Online Datasets and Databases

The Bio module provides several classes to process output and datasets provided by the following web services and tools:

  • FASTA
  • Blast output – both from standalone and WWW Blast
  • Clustalw
  • GenBank
  • PubMed and Medline
  • ExPASy files, like Enzyme and Prosite
  • SCOP, including ‘dom’ and ‘lin’ files
  • UniGene
  • SwissProt

In this workshop we will explore options to download nucleotide and protein sequences from Entrez and ExPASy.


Accessing NCBI’s Entrez Databases

The Bio.Entrez submodule provides access to the Entrez databases. When you use this module you need to know the String descriptor of the database you want to query (aka its name). A list of valid database names is provided in column three of this table.

Note: Please review the General Introduction to the E-utilities for accessing the Entrez Application Programming Interface Program. The E-utilities limit the frequency of API calls and your IP address may be blocked if you continuously exceed the limit.

Basic Steps:

  1. Provide an email address. This is required! Entrez.email = "your@somewhere".
  2. Use an E-utility to get a handle for the data of interest, e.g. handle = Entrez.esearch(...).
  3. Use handle to read or parse data with handle.read() or handle.parse().
  4. Close the handle with handle.close().

Also read “What the heck is a handle?"

Find Database Records:

Let’s find the protein records associated with the human Pax6 gene and download the associated sequences in FASTA format.

To search the database we use the Entrez.esearch function. We need to specify the database via the db, argument and specify a search term (provided as a list of Strings).

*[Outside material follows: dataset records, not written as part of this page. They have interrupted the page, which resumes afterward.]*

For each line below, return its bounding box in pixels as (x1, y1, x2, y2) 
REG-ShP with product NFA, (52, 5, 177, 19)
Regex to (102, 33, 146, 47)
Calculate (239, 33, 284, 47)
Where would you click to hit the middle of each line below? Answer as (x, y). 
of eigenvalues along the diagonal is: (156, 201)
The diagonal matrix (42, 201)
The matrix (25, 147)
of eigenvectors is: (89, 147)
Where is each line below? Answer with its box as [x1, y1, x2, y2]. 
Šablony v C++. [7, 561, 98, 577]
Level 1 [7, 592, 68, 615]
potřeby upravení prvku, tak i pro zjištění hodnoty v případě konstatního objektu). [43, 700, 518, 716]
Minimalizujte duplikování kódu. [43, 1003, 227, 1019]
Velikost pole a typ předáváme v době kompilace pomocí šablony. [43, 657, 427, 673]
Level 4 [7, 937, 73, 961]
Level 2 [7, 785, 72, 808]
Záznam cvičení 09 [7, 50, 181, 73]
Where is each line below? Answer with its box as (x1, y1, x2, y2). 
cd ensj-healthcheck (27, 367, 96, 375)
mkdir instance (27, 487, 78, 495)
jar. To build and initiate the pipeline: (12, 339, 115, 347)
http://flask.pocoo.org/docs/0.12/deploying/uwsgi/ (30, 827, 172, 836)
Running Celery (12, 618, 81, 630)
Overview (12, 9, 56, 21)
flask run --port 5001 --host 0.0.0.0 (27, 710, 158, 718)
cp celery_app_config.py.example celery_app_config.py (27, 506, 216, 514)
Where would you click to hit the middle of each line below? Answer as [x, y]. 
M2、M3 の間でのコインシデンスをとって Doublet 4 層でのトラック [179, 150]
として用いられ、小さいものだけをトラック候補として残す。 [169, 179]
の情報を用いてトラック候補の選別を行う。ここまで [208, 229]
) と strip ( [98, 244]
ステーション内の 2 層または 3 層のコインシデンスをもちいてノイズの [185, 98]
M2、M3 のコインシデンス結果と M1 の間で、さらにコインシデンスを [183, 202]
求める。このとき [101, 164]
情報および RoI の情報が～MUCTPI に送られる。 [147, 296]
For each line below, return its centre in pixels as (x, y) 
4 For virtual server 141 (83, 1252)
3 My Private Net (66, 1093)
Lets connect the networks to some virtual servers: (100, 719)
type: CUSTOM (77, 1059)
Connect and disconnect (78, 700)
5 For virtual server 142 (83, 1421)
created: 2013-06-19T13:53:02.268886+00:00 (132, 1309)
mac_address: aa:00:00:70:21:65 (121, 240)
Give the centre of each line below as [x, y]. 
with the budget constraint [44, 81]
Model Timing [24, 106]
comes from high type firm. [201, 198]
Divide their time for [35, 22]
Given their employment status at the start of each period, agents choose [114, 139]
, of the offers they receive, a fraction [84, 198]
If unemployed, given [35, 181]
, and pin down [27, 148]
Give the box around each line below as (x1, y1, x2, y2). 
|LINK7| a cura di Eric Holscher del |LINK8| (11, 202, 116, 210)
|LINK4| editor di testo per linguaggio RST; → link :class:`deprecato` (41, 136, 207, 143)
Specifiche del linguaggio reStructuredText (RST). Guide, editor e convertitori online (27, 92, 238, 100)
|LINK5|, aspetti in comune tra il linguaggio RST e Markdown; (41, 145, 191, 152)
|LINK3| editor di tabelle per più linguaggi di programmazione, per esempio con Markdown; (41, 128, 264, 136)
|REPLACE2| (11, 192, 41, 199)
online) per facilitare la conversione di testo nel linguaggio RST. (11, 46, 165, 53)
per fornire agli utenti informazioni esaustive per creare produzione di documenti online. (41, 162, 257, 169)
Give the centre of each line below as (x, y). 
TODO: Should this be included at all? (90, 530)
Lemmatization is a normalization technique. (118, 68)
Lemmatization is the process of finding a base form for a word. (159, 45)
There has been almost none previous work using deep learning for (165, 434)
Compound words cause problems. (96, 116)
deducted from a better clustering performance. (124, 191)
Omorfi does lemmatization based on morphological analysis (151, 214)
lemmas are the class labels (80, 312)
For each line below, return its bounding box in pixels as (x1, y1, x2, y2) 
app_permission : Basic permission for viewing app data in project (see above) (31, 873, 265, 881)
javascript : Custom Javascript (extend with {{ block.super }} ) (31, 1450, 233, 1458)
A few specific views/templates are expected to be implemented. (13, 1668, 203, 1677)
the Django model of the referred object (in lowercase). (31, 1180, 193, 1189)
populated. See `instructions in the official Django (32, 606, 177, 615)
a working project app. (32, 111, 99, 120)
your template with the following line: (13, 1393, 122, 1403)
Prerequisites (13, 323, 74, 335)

The following code is available in the entrez-fasta.py file.

from Bio import Entrez

Entrez.email = "YOU@SOMEWHERE.com" # your email address is required
handle = Entrez.esearch(db="protein", term = ["Homo sapiens[Orgn] AND pax6[Gene]"], usehistory="y")
record = Entrez.read(handle)
handle.close()
# iterate over items
for k,v in record.items():
    print (k,v)
Output
Count 88
RetMax 20
RetStart 0
QueryKey 1
WebEnv MCID_5f87b7433f6876111801786c
IdList ['1587062735', '1587062729', '1587062727', '1587062721', '1587062719', '1587062717', '1587062715', '1587062713', '1587062710', '1587062708', '1587062706', '1587062703', '1587062701', '1587062699', '1587062697', '1587062695', '1587062690', '1587062688', '1587062686', '1587062684']
TranslationSet [{'From': 'Homo sapiens[Orgn]', 'To': '"Homo sapiens"[Organism]'}]
TranslationStack [{'Term': '"Homo sapiens"[Organism]', 'Field': 'Organism', 'Count': '1423829', 'Explode': 'Y'}, {'Term': 'pax6[Gene]', 'Field': 'Gene', 'Count': '2621', 'Explode': 'N'}, 'AND']
QueryTranslation "Homo sapiens"[Organism] AND pax6[Gene]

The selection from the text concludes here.